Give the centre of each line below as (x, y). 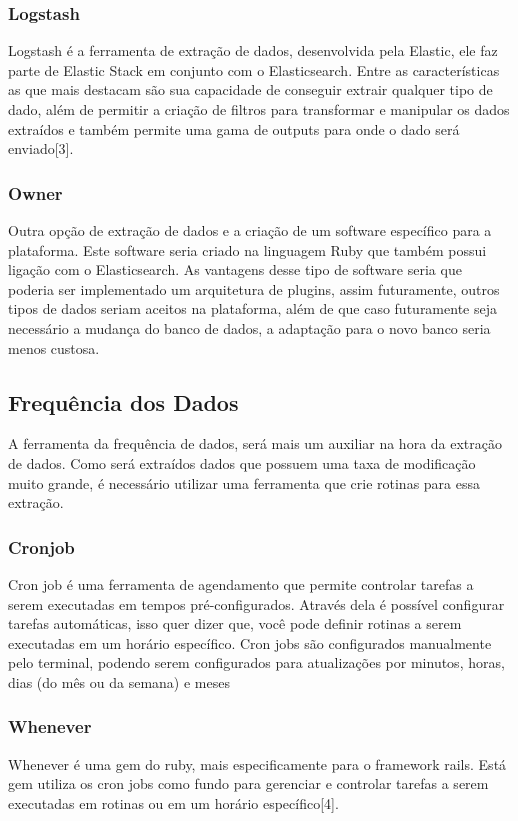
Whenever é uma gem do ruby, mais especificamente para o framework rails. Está (257, 763)
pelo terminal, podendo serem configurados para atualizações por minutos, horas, (256, 662)
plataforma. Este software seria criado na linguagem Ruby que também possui (247, 249)
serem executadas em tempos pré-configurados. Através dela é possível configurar (256, 603)
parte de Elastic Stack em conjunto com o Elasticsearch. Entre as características (254, 69)
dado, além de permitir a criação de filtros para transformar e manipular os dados (259, 109)
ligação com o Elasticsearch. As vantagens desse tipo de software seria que (235, 269)
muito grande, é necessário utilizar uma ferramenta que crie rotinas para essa (244, 482)
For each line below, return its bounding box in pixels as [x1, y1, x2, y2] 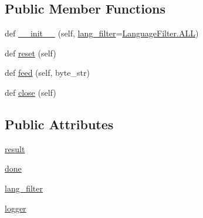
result [5, 142, 25, 155]
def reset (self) [5, 46, 56, 59]
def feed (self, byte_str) [5, 66, 90, 79]
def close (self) [5, 86, 56, 98]
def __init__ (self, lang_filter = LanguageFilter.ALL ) [5, 27, 199, 39]
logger [5, 202, 26, 214]
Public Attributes [5, 115, 114, 133]
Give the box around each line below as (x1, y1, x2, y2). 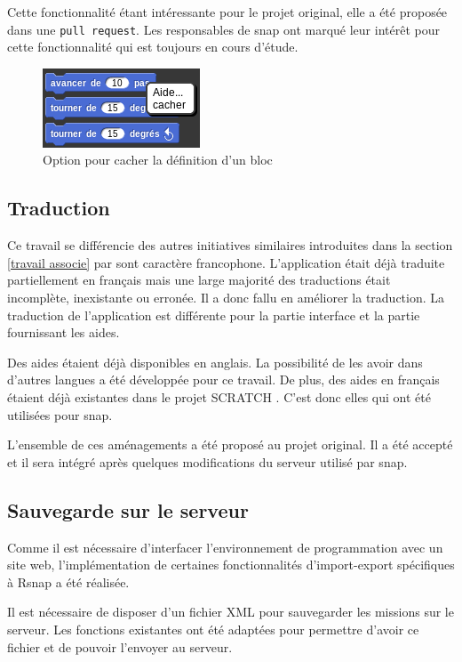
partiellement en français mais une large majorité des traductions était (7, 270, 391, 289)
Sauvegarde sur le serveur (7, 496, 249, 523)
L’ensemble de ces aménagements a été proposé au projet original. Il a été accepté (7, 435, 453, 454)
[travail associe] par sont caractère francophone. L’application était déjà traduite (7, 253, 445, 271)
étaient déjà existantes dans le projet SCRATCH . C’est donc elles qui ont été (7, 387, 431, 406)
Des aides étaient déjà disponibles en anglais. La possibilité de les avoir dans (7, 352, 423, 371)
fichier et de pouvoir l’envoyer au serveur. (7, 637, 233, 656)
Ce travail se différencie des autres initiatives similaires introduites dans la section (7, 236, 453, 254)
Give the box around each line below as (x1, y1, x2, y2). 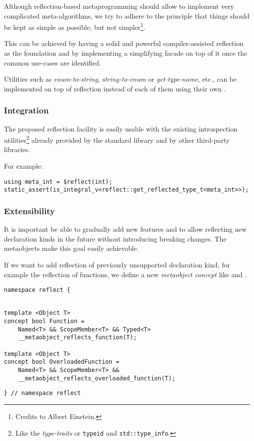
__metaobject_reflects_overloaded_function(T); (18, 375, 175, 382)
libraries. (4, 144, 30, 154)
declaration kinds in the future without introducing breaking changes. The (4, 233, 227, 243)
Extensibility (4, 204, 55, 217)
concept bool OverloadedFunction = (4, 358, 120, 366)
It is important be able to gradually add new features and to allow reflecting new (4, 224, 247, 234)
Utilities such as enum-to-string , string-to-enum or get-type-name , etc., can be (4, 74, 237, 84)
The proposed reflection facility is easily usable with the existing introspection (4, 123, 238, 133)
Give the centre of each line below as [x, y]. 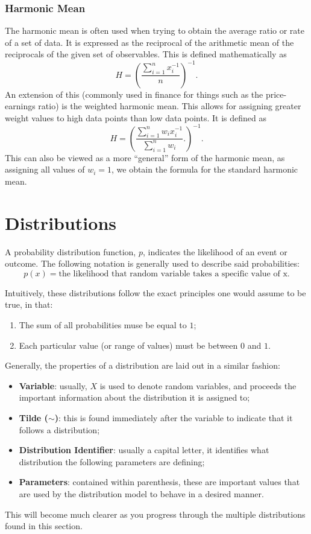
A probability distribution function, [71, 251]
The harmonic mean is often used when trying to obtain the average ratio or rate [155, 30]
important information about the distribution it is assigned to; [134, 397]
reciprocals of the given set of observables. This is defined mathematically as [146, 54]
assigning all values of [45, 169]
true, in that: [29, 304]
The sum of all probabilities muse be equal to [103, 325]
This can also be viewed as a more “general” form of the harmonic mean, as [145, 157]

========================================

Exercise details —
Lines with the string "serveur" in the data above: say how many there are, giving the number alone.

Response —
2